Оксид графена (GO), как новый двумерный планарный углеродный наноматериал, привлек значительное внимание благодаря своим уникальным свойствам, включая хорошую растворимость в воде [25], большую удельную поверхность и превосходную способность гасить флуоресценцию [26, 27]. Основываясь на этих свойствах, GO считается превосходным рецептором энергии в резонансном переносе энергии флуоресценции (FRET), что делает GO перспективным для широкого применения в флуоресцентных аптасенсорах [28]. Более того, GO может связываться с аптамерами с помощью π - π стэкинг-взаимодействий, но не с двухцепочечной ДНК или комплексами аптамер-мишень [19, 29, 30]. Следовательно, датчик аптамера на основе графена может улучшить стабильность аптамера по сравнению со свободным аптамерным зондом [31].

В настоящее время во многих исследованиях сообщается о возможности использования флуоресцентного аптасенсора на основе оксида графена для обнаружения мишени [21, 32]. Тем не менее, до сих пор было проведено несколько исследований с использованием аптасенсора на основе ГО для лейкозных клеток. Здесь мы разработали новую стратегию для обнаружения "включения" сигнала лейкозных клеток на основе GO и карбоксифлуоресцеин-меченного аптамера Sgc8 (FAM-apt). GO и аптамер использовали в качестве тушителя флуоресценции и агента-мишени соответственно. В отсутствие лейкозных клеток GO может взаимодействовать с FAM-apt и гасить почти всю флуоресценцию, а сигнал обнаружения отключается. Однако, когда клетки-мишени присутствуют, аптамеры активно нацелены на клетки и отпадают от GO, что приводит к восстановлению флуоресценции в системе обнаружения и включению сигнала обнаружения. Следовательно, концентрацию клеток-мишеней можно измерить соответственно по изменению интенсивности флуоресценции.

Методы

Реагенты

FFAM-apt с последовательностью 5'-FAM-AT CTAACTGCTGCGCCGCCGGGAAAATACTGTACGGTTAGA-3 'был синтезирован компанией Sangon Biotech Co., Ltd. (Шанхай, Китай). В этой работе использовался саморегулирующийся буфер Трис-HCl, включая 20 мМ Трис-HCl (pH 7,4), 5 мМ MgCl ₂ , и 100 мМ NaCl. Аптамеры, использованные в этом эксперименте, растворяли в буфере Tris-HCl. Порошок оксида графена был приобретен в Xianfeng Nano Materials Tech Co., Ltd. (Нанкин, Китай). Все растворы были приготовлены с использованием сверхчистой воды 18 МОм, очищенной в системе очистки Milli-Q (Millipore, Бедфорд, Массачусетс, США).

Ячейки

Клеточные линии CCRF-CEM (линии клеток острого лейкозного лимфобласта человека), Ramos (линии клеток лимфомы Беркитта человека), 293T (линии клеток эмбриональной почки человека) и H22 (линии клеток гепатоцеллюлярной карциномы мыши) были приобретены в Банке клеток Китая. Академия наук (Шанхай, Китай). Все клеточные линии культивировали при 5% двуокиси углерода и 37 ° C, а среда 1640 содержала 10% фетальной телячьей сыворотки (FBS; HyClone) и 100 Ед / мл пенициллин-стрептомицин (Гибко, Гранд-Айленд, Нью-Йорк, США).

Аппарат

Все спектры флуоресценции и интенсивность флуоресценции измеряли и регистрировали на флуоресцентном спектрофотометре F-7000 (Hitachi Company, Tokyo, Japan). Для хранения раствора пробы использовали кварцевую кювету емкостью 700 мкл. Благодаря характерным длинам волн пиков карбоксилфлуоресцеина (FAM) интенсивность люминесценции контролировали путем возбуждения образца при 490 нм и измерения эмиссии при 518 нм.

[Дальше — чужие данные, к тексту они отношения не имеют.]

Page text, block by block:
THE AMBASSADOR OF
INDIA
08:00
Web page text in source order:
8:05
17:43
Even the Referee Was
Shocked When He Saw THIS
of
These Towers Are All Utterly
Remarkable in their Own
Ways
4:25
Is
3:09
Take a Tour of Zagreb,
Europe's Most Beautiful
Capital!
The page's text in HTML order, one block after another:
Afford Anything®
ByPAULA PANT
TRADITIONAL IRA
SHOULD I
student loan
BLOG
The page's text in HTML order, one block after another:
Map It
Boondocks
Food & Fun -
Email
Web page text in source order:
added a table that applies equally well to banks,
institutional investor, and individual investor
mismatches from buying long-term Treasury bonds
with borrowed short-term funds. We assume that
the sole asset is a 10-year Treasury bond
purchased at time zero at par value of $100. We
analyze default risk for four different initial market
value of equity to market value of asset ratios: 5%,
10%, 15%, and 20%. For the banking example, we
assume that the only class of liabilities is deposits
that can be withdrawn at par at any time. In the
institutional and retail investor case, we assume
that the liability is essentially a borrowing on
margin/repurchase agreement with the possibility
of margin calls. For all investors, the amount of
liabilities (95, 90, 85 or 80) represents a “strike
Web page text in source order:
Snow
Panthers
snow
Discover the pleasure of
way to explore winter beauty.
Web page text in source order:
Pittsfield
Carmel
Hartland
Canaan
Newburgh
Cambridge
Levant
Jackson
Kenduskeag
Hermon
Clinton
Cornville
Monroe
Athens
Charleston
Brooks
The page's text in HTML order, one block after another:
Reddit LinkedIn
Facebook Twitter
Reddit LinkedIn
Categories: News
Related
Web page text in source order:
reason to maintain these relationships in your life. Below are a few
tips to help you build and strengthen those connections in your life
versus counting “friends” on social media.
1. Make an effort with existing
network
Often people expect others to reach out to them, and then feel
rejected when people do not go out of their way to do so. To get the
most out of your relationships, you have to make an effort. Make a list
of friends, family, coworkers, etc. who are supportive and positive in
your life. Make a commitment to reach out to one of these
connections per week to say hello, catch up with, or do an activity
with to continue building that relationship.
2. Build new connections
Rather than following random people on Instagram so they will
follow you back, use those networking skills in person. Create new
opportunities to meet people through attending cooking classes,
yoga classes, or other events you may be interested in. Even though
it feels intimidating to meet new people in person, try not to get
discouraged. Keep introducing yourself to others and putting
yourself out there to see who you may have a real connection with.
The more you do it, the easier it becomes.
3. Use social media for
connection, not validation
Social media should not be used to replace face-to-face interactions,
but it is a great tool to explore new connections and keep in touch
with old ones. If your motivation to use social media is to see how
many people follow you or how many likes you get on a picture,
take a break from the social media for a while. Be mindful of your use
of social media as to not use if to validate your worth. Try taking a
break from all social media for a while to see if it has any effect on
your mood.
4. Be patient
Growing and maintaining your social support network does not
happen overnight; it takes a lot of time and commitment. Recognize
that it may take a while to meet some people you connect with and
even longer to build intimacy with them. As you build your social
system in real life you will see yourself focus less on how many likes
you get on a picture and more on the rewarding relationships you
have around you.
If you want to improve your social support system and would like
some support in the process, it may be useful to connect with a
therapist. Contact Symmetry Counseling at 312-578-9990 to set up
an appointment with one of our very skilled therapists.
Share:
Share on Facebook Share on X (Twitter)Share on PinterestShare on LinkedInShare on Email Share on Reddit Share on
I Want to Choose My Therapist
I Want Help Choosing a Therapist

Все изображения, полученные с помощью атомно-силовой микроскопии (АСМ), были получены с помощью микроскопа SPI3800N (Seiko Instruments Industry Co., Токио, Япония).

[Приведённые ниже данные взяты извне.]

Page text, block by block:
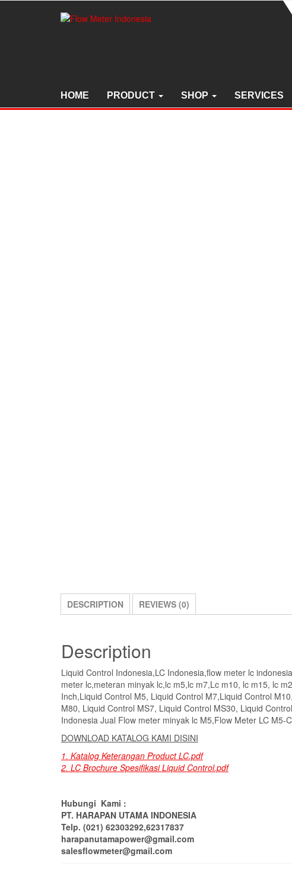
HOME PRODUCT SHOP SERVICES
DESCRIPTION REVIEWS (0)
Description
Liquid Control Indonesia,LC Indonesia,flow meter lc
meter lc,meteran minyak lc,lc m5,lc m7,Lc m10, lc m15, lc
Inch,Liquid Control M5, Liquid Control M7,Liquid Control
M80, Liquid Control MS7, Liquid Control MS30, Liquid
Indonesia Jual Flow meter minyak lc M5,Flow Meter LC
DOWNLOAD KATALOG KAMI DISINI
1. Katalog Keterangan Product LC.pdf
2. LC Brochure Spesifikasi Liquid Control.pdf
Hubungi Kami :
PT. HARAPAN UTAMA INDONESIA
Telp. (021) 62303292,62317837
harapanutamapower@gmail.com
salesflowmeter@gmail.com
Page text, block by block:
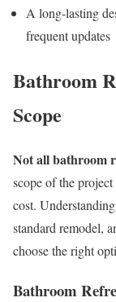
A long-lasting
frequent updates
Bathroom
Scope
Not all bathroom
scope of the
cost.
standard remodel,
choose the right
Bathroom
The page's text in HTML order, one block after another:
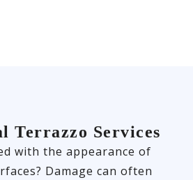
Terrazzo Services
with the appearance of
Damage can often
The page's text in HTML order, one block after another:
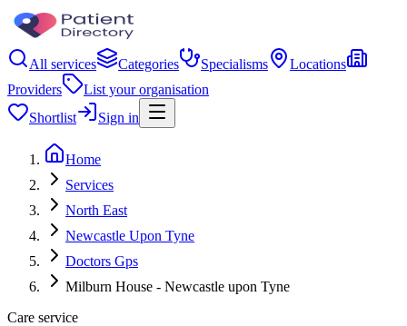
All services Categories Specialisms
Locations
Providers
List your organisation
Shortlist
Sign in
Home
Services
North East
Newcastle Upon Tyne
Doctors Gps
Milburn House - Newcastle upon Tyne
Care service
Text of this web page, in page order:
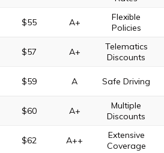
$55 A+
Flexible
Policies
$57 A+
Telematics
Discounts
$59 A Safe Driving
$60 A+
Multiple
Discounts
$62 A++
Extensive
Coverage
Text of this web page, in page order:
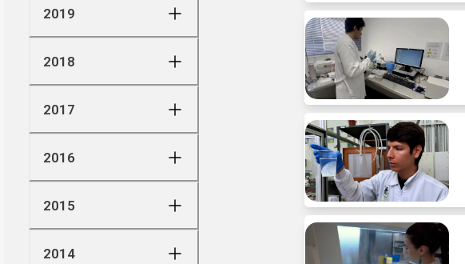
2014
2015
2016
2017
2018
2019
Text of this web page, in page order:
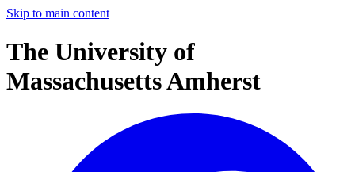
Skip to main content
The University of
Massachusetts Amherst
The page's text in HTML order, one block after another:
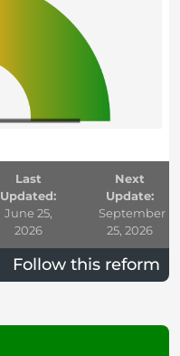
Last
Updated:
June 25,
2026
Next
Update:
September
25, 2026
Follow this reform
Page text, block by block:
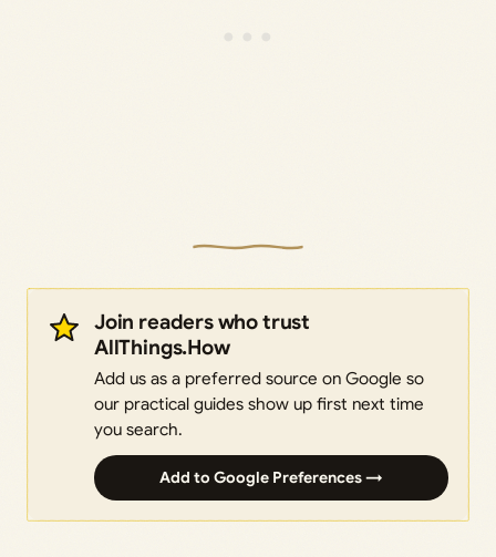
Join readers who trust
AllThings.How
Add us as a preferred source on Google so
our practical guides show up first next time
you search.
Add to Google Preferences →
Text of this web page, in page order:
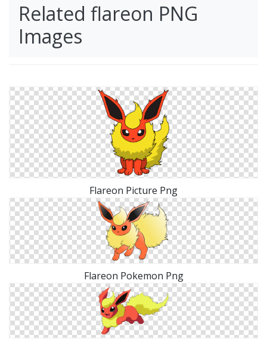
Related flareon PNG
Images
Flareon Picture Png
Flareon Pokemon Png

Дзета-потенциал GO, FAM-apt и комплекса оксид графена с аптамером (GO-apt) определяли с помощью анализатора размера наночастиц, дзета-потенциала и абсолютной молекулярной массы (Zetasizer Nano ZS, Малверн, Великобритания).

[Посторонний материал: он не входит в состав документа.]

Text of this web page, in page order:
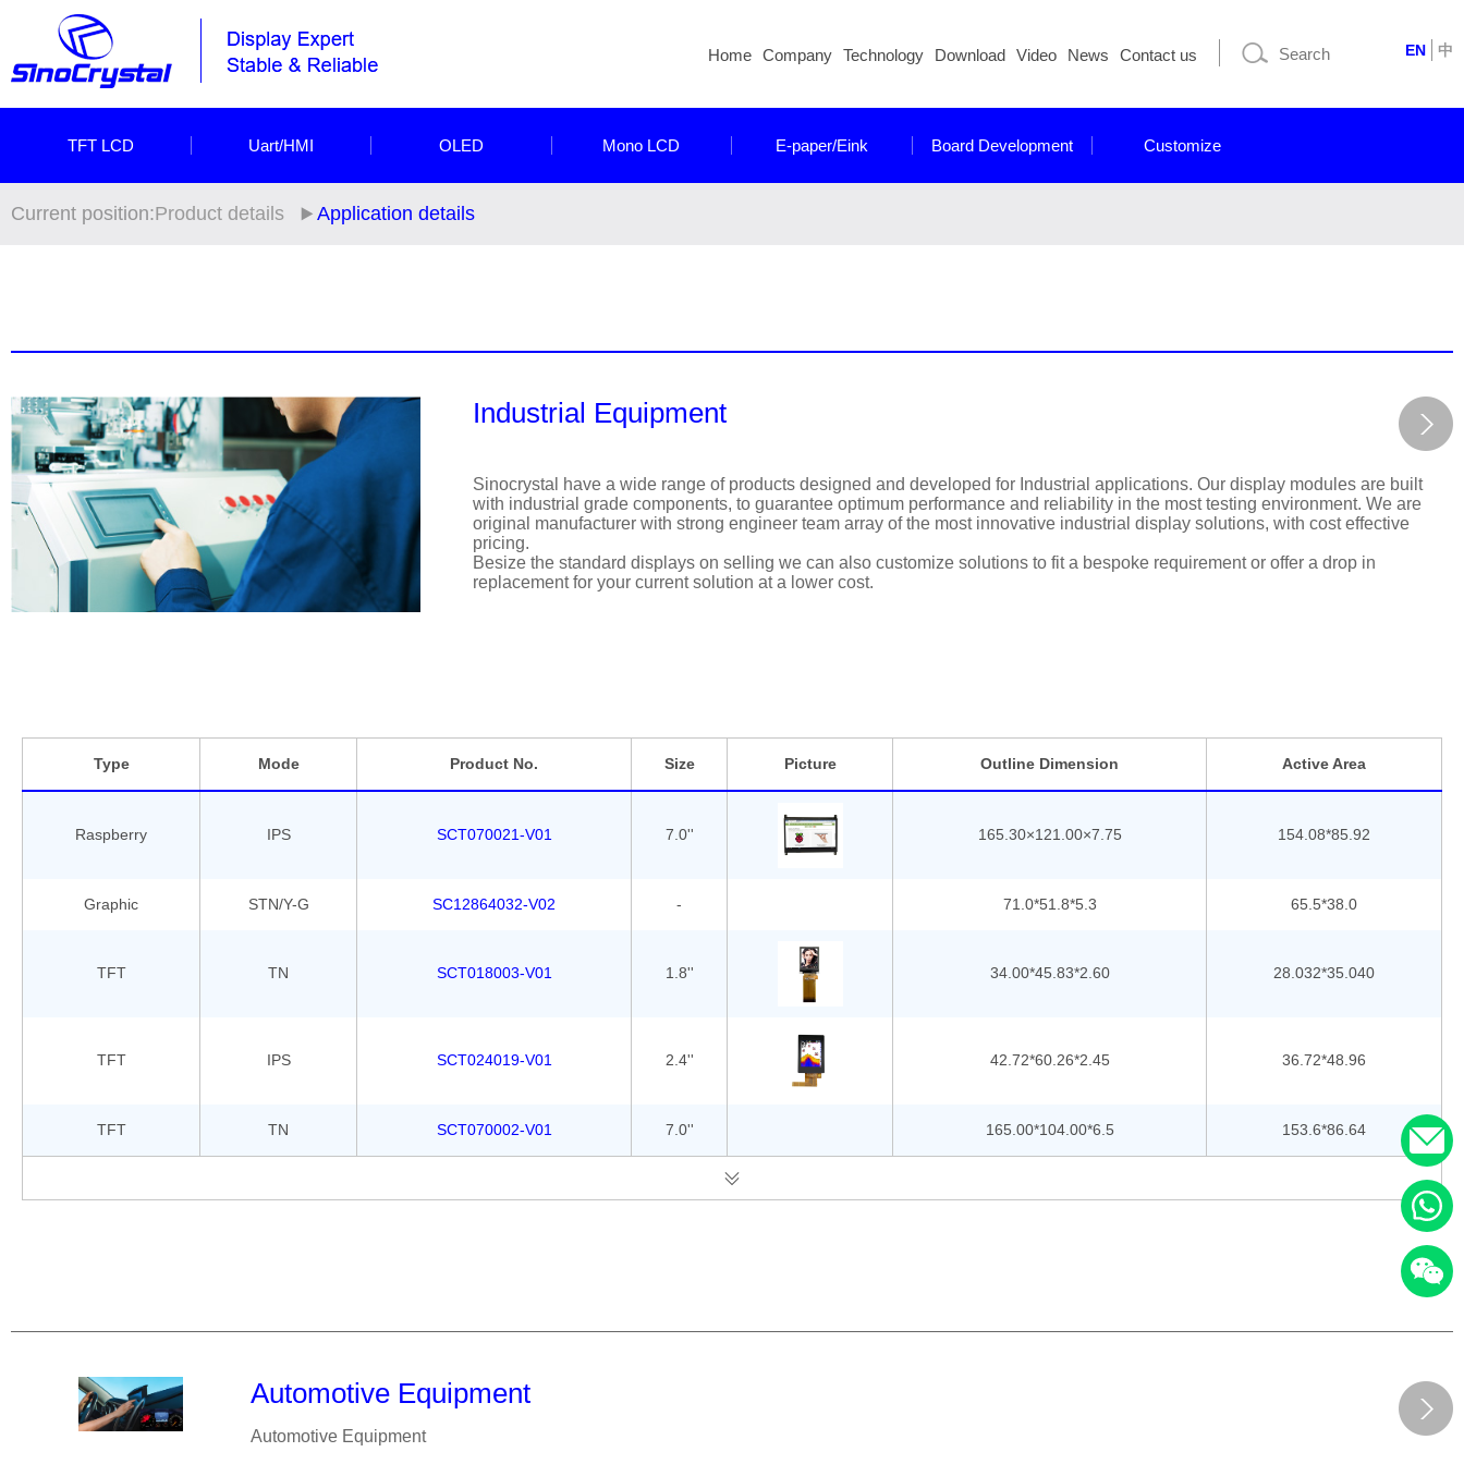
EN 中
Home Company Technology Download Video News Contact us
TFT LCD Uart/HMI OLED Mono LCD E-paper/Eink Board Development Customize
Current position:Product details Application details
Industrial Equipment
Sinocrystal have a wide range of products designed and developed for Industrial applications. Our display modules are built
with industrial grade components, to guarantee optimum performance and reliability in the most testing environment. We are
original manufacturer with strong engineer team array of the most innovative industrial display solutions, with cost effective
pricing.
Besize the standard displays on selling we can also customize solutions to fit a bespoke requirement or offer a drop in
replacement for your current solution at a lower cost.
Type Mode Product No. Size Picture Outline Dimension Active Area
Raspberry IPS SCT070021-V01 7.0'' 165.30×121.00×7.75 154.08*85.92
Graphic STN/Y-G SC12864032-V02 - 71.0*51.8*5.3 65.5*38.0
TFT TN SCT018003-V01 1.8'' 34.00*45.83*2.60 28.032*35.040
TFT IPS SCT024019-V01 2.4'' 42.72*60.26*2.45 36.72*48.96
TFT TN SCT070002-V01 7.0'' 165.00*104.00*6.5 153.6*86.64
Automotive Equipment
Automotive Equipment

Спектры поглощения GO, FAM-apt и GO-apt в УФ и видимой областях регистрировали на NanoDrop 2000 (Thermo, США).

Подготовка флуоресцентного аптасенсора GO-apt

Порошок оксида графена растворяли и рассыпали в очищенной воде Milli-Q, а затем диспергировали с помощью ультразвука для получения гомогенного черного раствора с концентрацией 1 мг / мл. Разбавив исходный раствор 20 мМ трис-HCl буфером, мы получили концентрацию 20 нМ FAM-apt. После этого 1 мкл FAM-apt (10 мкМ) и 10 мкл раствора GO (1 мг / мл) были смешаны, а затем разбавлены буфером Tris-HCl до 500 мкл.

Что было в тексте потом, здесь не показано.